● **Stored data**
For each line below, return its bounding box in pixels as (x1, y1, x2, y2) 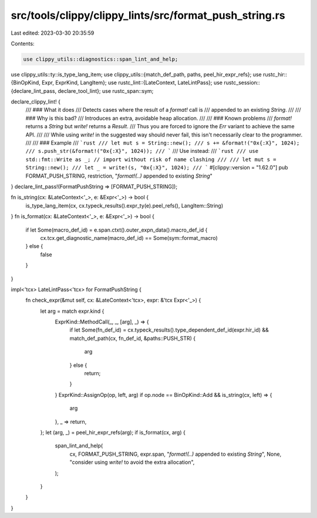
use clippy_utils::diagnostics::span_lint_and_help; (23, 56, 178, 62)
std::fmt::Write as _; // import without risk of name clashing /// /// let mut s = (25, 156, 276, 163)
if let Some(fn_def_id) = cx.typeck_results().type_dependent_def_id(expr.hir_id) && (69, 326, 269, 333)
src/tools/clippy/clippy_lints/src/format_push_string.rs (11, 9, 285, 22)
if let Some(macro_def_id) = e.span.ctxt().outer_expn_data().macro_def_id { (25, 226, 208, 233)
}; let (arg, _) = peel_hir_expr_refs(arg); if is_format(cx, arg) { (40, 429, 186, 436)
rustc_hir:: (262, 71, 288, 78)
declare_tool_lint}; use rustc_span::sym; (58, 87, 154, 94)

● **Activity**
Search the lines above for the string "Some" and copy each line that has it.

● **Task result**
if let Some(fn_def_id) = cx.typeck_results().type_dependent_def_id(expr.hir_id) && (69, 326, 269, 333)
if let Some(macro_def_id) = e.span.ctxt().outer_expn_data().macro_def_id { (25, 226, 208, 233)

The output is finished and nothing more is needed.